> RECORDS FOR THE TASK:

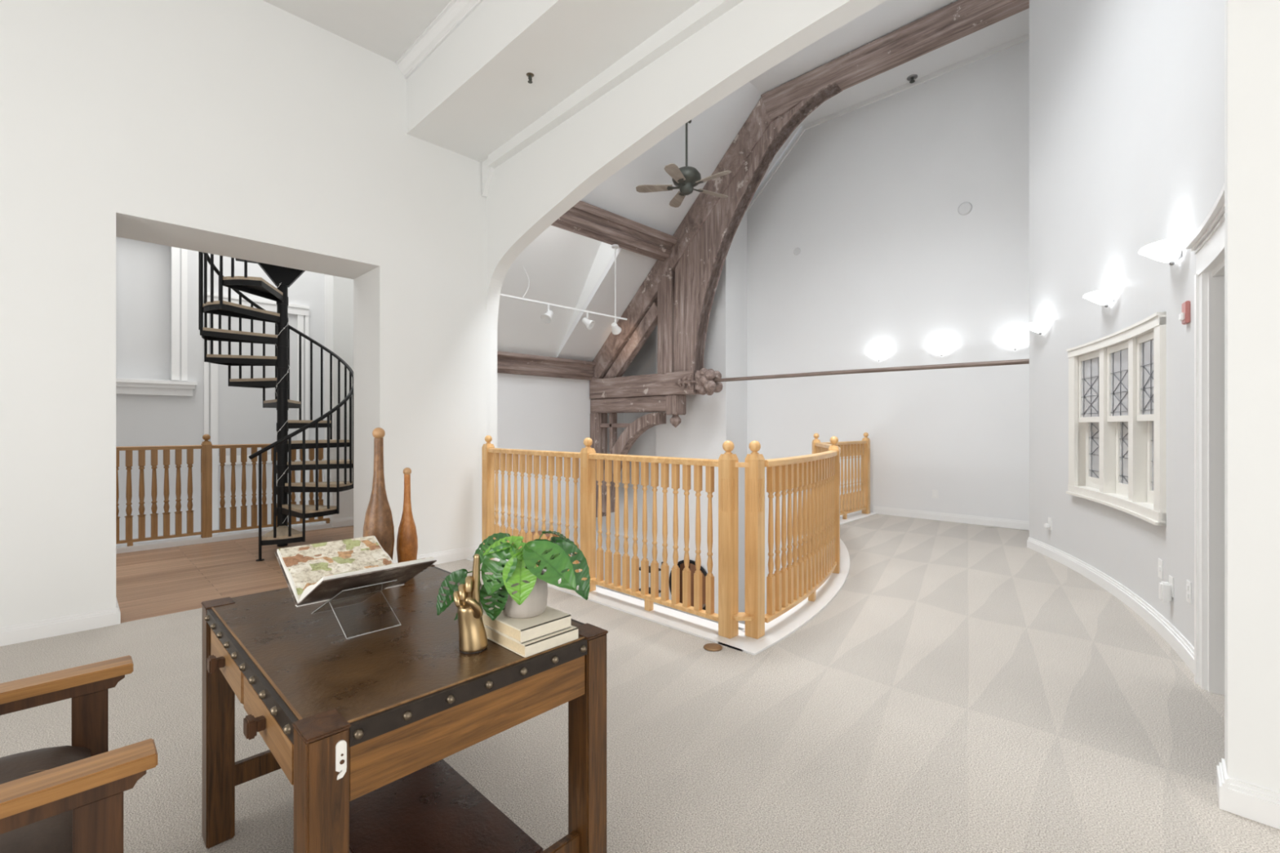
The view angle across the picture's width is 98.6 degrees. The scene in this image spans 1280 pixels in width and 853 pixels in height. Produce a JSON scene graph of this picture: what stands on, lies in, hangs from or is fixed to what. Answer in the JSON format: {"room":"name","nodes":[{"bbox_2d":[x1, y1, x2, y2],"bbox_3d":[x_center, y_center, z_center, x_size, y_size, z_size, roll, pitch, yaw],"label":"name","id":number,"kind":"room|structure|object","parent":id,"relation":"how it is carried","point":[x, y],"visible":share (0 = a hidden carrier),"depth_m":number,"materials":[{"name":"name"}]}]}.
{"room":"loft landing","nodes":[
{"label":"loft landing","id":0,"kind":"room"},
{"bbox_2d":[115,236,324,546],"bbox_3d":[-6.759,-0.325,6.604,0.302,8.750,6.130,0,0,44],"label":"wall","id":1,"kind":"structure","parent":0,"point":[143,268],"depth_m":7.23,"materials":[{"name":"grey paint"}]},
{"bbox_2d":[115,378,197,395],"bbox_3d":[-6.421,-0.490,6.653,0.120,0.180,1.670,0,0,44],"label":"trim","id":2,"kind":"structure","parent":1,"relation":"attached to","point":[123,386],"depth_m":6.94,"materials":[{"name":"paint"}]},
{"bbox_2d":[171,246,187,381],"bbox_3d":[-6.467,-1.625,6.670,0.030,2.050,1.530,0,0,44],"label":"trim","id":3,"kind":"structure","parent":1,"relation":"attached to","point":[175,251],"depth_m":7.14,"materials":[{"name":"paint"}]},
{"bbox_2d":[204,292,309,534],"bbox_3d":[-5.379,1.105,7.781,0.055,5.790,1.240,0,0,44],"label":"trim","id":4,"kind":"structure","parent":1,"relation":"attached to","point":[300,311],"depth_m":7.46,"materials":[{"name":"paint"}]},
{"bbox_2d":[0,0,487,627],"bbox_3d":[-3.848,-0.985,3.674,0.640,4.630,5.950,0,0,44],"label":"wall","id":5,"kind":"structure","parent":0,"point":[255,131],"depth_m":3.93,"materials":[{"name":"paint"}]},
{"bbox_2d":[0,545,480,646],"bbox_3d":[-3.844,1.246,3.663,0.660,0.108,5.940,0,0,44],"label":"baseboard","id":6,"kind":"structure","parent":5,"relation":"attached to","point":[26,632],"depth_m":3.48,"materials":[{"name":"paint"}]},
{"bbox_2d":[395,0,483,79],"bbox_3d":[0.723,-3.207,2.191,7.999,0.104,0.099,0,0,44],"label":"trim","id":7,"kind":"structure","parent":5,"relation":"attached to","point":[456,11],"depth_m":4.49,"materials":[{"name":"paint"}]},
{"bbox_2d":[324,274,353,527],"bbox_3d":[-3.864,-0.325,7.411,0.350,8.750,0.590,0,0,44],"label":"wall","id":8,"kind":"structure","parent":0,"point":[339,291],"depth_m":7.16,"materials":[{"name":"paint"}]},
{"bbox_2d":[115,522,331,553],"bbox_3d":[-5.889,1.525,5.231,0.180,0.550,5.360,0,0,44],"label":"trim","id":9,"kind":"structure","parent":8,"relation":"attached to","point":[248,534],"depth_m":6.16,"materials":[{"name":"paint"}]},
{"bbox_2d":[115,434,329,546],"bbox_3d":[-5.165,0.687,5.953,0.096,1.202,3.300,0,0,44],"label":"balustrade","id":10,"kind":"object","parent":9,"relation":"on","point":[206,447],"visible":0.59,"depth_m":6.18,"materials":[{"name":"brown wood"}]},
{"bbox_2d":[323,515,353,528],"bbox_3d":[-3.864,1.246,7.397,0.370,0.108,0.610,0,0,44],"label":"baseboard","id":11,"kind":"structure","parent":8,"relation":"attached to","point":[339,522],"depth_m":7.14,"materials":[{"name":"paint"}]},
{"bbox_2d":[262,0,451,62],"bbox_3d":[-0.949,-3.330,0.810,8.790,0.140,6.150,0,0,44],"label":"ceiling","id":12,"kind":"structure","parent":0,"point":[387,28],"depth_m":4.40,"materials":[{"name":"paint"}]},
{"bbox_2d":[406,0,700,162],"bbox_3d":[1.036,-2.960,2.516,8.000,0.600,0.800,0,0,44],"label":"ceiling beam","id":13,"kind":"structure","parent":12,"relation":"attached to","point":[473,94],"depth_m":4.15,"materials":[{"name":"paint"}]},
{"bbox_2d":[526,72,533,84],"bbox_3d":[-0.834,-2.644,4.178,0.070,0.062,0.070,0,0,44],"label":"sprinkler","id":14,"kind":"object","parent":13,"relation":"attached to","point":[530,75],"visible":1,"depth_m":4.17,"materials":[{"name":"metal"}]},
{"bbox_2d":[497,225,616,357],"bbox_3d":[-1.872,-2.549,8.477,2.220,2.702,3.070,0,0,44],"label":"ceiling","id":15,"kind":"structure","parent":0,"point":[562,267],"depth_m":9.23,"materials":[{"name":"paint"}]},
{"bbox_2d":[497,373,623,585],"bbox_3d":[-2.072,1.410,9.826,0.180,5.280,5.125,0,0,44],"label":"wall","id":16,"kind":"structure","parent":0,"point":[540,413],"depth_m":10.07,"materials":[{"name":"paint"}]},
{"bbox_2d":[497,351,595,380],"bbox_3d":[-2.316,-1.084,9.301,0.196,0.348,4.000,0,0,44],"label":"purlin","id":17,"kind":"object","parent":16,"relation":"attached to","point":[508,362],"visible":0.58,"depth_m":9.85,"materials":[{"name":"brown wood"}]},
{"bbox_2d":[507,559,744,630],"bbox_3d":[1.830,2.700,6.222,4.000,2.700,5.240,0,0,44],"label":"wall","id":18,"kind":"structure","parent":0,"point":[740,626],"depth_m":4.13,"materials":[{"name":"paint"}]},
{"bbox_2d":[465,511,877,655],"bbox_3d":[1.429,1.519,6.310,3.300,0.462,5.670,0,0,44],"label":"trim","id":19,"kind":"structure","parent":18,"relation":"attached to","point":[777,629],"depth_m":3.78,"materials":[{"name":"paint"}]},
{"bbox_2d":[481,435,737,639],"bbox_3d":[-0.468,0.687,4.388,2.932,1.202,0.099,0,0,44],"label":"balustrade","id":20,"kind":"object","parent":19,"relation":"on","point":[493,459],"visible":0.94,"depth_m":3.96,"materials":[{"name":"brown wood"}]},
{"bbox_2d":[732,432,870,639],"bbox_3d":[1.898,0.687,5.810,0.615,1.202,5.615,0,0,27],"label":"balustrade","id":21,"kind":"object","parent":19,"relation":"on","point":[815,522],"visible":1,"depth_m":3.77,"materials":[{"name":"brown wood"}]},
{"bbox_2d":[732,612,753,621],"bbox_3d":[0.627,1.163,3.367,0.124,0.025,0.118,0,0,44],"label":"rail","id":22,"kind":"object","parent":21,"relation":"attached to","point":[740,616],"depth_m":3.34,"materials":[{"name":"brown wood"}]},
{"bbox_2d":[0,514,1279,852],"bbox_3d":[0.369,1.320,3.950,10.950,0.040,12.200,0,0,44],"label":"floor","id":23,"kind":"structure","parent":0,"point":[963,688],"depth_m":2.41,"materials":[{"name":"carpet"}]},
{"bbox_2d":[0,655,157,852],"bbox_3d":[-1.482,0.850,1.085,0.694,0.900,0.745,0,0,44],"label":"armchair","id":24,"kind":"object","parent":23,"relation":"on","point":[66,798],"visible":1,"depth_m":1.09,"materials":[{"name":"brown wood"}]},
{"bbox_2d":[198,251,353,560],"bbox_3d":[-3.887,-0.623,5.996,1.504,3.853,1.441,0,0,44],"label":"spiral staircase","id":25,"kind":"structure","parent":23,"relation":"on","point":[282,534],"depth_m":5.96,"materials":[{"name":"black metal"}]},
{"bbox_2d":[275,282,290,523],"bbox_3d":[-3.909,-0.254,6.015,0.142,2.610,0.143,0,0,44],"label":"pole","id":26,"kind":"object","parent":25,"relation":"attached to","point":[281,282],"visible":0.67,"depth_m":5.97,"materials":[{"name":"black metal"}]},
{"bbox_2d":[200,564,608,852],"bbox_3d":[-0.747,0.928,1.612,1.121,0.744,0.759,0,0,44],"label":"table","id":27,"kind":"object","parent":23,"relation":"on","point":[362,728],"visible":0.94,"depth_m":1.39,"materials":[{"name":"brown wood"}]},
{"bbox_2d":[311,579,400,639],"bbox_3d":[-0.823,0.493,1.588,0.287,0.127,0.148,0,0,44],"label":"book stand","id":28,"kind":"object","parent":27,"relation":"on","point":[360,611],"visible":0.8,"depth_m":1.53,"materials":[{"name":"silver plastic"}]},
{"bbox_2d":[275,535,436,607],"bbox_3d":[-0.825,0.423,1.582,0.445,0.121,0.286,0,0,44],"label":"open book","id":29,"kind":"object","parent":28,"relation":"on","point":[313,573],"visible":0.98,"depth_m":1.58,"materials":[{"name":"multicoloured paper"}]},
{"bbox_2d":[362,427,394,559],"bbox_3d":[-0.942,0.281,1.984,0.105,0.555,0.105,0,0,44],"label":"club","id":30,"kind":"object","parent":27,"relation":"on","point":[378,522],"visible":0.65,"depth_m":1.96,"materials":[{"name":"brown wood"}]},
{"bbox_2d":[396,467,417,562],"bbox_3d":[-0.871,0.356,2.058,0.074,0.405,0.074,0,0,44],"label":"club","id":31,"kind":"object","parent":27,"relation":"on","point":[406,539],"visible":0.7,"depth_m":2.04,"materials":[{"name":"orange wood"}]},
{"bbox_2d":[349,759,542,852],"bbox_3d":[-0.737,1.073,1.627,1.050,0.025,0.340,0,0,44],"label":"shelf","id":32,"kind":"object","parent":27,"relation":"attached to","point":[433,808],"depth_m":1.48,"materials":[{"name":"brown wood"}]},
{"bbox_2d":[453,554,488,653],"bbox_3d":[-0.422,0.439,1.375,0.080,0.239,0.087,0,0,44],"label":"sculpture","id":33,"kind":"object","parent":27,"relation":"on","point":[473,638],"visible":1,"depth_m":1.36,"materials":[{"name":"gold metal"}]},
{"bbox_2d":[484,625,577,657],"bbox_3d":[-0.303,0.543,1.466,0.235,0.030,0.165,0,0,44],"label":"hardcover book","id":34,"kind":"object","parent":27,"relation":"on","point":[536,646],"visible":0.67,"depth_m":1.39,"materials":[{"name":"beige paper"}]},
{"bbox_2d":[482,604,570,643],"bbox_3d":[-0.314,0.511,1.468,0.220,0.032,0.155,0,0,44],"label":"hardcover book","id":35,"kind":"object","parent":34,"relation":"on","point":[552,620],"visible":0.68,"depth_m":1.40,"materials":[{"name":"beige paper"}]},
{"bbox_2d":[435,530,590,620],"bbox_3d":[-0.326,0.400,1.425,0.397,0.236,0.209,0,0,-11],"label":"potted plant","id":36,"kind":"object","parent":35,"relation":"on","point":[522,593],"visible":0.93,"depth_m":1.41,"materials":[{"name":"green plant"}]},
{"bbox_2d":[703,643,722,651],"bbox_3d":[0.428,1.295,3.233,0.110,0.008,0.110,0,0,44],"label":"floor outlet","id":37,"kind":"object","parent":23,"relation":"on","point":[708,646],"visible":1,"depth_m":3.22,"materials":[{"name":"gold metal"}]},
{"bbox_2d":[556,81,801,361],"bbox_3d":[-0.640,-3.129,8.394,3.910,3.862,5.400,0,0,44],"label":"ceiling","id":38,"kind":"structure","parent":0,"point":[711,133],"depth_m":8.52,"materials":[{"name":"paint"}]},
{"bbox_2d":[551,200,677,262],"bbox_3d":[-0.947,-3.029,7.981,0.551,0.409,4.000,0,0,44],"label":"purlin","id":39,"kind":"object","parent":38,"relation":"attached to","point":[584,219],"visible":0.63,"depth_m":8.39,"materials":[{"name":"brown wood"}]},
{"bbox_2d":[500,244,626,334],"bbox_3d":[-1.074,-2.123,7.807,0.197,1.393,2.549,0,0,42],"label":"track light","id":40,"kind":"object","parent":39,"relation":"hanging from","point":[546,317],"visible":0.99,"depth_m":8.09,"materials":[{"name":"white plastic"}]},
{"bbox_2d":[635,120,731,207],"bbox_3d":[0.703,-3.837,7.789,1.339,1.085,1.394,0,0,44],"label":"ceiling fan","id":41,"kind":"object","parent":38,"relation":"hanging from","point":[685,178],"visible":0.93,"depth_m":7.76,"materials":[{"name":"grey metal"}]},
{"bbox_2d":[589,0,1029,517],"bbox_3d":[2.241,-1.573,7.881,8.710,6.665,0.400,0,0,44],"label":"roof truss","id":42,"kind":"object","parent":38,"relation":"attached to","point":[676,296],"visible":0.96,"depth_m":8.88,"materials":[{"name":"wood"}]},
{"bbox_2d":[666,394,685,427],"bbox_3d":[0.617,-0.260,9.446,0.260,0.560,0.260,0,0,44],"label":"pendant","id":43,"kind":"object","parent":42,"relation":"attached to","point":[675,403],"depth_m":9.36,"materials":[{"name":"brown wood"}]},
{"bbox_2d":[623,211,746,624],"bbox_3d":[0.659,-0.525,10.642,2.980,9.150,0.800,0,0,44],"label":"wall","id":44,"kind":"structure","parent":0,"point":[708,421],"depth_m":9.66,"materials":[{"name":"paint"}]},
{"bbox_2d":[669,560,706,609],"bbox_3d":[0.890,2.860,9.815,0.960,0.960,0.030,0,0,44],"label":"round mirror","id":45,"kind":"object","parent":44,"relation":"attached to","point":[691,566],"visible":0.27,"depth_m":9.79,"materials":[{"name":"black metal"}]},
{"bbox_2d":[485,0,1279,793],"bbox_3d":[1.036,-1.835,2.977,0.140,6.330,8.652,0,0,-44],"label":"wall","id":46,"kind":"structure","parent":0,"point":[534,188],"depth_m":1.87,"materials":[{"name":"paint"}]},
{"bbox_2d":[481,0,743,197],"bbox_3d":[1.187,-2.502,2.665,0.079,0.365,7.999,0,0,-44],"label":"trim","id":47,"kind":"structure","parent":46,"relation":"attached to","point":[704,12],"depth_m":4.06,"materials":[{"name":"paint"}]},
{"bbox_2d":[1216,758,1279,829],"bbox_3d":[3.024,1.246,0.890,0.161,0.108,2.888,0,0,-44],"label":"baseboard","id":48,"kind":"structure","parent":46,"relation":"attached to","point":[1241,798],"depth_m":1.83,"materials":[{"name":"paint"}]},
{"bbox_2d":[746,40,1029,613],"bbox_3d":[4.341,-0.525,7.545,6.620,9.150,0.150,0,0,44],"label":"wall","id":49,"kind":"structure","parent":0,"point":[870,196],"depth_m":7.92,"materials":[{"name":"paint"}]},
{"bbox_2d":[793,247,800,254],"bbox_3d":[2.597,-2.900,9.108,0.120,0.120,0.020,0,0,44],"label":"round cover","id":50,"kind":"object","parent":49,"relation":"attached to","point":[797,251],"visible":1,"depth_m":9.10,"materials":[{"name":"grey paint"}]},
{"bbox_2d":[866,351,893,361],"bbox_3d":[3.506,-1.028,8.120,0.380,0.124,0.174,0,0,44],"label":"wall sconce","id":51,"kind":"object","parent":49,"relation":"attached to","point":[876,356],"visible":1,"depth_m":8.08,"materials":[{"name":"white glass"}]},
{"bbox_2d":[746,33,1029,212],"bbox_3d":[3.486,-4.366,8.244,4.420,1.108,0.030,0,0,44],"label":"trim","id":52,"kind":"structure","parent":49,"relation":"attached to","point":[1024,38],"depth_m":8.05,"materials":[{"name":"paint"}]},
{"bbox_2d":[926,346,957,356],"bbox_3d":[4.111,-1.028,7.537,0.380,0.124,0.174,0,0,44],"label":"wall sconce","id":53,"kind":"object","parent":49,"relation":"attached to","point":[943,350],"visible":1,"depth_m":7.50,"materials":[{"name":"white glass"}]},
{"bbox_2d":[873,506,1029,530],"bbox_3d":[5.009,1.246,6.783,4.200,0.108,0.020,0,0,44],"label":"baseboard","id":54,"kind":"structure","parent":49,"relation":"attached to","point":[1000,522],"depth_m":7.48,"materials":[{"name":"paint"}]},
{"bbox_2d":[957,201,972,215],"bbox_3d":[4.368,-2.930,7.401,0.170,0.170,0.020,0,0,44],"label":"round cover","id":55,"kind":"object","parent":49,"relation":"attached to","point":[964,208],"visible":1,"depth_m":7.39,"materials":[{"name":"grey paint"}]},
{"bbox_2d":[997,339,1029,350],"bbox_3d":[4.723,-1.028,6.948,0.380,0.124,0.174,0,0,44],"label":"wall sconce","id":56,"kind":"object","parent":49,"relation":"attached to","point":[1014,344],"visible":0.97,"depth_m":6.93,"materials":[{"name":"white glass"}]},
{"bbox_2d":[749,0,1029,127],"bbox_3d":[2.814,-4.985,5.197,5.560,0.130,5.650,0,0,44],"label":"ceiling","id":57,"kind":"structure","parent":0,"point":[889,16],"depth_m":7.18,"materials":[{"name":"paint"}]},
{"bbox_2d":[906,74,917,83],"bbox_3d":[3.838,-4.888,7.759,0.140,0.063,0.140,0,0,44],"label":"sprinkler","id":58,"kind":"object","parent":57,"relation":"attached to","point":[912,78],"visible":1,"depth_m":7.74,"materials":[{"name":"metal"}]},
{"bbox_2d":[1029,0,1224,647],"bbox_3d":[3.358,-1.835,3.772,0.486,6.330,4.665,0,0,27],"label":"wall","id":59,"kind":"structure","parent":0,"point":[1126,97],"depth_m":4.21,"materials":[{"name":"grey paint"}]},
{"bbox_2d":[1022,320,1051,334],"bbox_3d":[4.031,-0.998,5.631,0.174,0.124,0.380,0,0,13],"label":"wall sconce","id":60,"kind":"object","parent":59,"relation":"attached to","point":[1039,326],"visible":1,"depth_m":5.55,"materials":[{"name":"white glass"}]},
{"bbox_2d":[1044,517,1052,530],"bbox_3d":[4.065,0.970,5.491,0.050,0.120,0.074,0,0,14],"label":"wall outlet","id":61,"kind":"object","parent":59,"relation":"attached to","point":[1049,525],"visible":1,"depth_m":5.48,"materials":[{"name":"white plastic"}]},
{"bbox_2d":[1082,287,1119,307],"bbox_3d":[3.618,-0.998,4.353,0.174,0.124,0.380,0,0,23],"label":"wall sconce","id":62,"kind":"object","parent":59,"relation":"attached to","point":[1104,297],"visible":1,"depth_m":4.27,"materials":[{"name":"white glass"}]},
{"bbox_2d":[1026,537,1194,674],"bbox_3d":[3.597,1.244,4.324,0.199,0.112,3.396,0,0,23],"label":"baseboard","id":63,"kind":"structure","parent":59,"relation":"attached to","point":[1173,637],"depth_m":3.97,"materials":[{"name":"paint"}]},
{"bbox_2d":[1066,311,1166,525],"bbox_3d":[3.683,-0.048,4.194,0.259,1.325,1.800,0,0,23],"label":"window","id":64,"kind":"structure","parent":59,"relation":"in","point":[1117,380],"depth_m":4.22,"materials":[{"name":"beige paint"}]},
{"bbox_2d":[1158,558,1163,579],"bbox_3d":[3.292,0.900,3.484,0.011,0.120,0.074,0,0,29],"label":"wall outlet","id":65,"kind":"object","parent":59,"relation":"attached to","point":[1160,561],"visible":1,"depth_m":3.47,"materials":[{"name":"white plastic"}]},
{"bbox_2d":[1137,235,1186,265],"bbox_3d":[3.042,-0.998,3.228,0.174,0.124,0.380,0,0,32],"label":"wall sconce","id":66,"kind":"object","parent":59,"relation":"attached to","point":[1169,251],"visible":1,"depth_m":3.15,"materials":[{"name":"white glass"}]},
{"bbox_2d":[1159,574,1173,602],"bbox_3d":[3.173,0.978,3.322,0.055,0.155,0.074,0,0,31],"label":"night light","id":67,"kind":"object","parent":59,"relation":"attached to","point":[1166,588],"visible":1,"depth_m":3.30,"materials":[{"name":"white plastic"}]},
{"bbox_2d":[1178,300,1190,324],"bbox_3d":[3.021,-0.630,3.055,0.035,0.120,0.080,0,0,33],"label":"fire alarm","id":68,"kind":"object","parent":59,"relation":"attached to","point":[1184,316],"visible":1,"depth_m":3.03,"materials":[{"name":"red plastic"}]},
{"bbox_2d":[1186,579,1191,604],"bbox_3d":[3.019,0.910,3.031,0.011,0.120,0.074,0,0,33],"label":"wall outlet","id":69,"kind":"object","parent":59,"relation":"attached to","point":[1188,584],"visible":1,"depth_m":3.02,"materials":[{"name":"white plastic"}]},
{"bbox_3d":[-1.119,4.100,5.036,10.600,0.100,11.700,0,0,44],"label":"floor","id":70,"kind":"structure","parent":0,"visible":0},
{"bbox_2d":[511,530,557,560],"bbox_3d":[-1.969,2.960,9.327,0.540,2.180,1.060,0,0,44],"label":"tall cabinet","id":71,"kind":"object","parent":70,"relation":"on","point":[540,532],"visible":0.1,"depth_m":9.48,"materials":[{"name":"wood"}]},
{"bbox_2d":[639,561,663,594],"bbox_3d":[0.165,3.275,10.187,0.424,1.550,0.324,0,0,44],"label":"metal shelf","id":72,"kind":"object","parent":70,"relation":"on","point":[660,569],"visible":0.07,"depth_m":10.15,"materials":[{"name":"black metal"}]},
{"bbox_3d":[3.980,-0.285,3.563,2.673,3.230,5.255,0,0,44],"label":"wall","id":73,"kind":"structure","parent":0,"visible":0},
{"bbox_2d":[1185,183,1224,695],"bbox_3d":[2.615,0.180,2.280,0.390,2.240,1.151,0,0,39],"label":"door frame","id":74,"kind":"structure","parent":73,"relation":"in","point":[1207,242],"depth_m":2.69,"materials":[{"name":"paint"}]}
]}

> WORK REQUEST: Copy out each line of the data in which the word "beige" appears.

> WRITTEN RESPONSE:
{"bbox_2d":[484,625,577,657],"bbox_3d":[-0.303,0.543,1.466,0.235,0.030,0.165,0,0,44],"label":"hardcover book","id":34,"kind":"object","parent":27,"relation":"on","point":[536,646],"visible":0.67,"depth_m":1.39,"materials":[{"name":"beige paper"}]},
{"bbox_2d":[482,604,570,643],"bbox_3d":[-0.314,0.511,1.468,0.220,0.032,0.155,0,0,44],"label":"hardcover book","id":35,"kind":"object","parent":34,"relation":"on","point":[552,620],"visible":0.68,"depth_m":1.40,"materials":[{"name":"beige paper"}]},
{"bbox_2d":[1066,311,1166,525],"bbox_3d":[3.683,-0.048,4.194,0.259,1.325,1.800,0,0,23],"label":"window","id":64,"kind":"structure","parent":59,"relation":"in","point":[1117,380],"depth_m":4.22,"materials":[{"name":"beige paint"}]},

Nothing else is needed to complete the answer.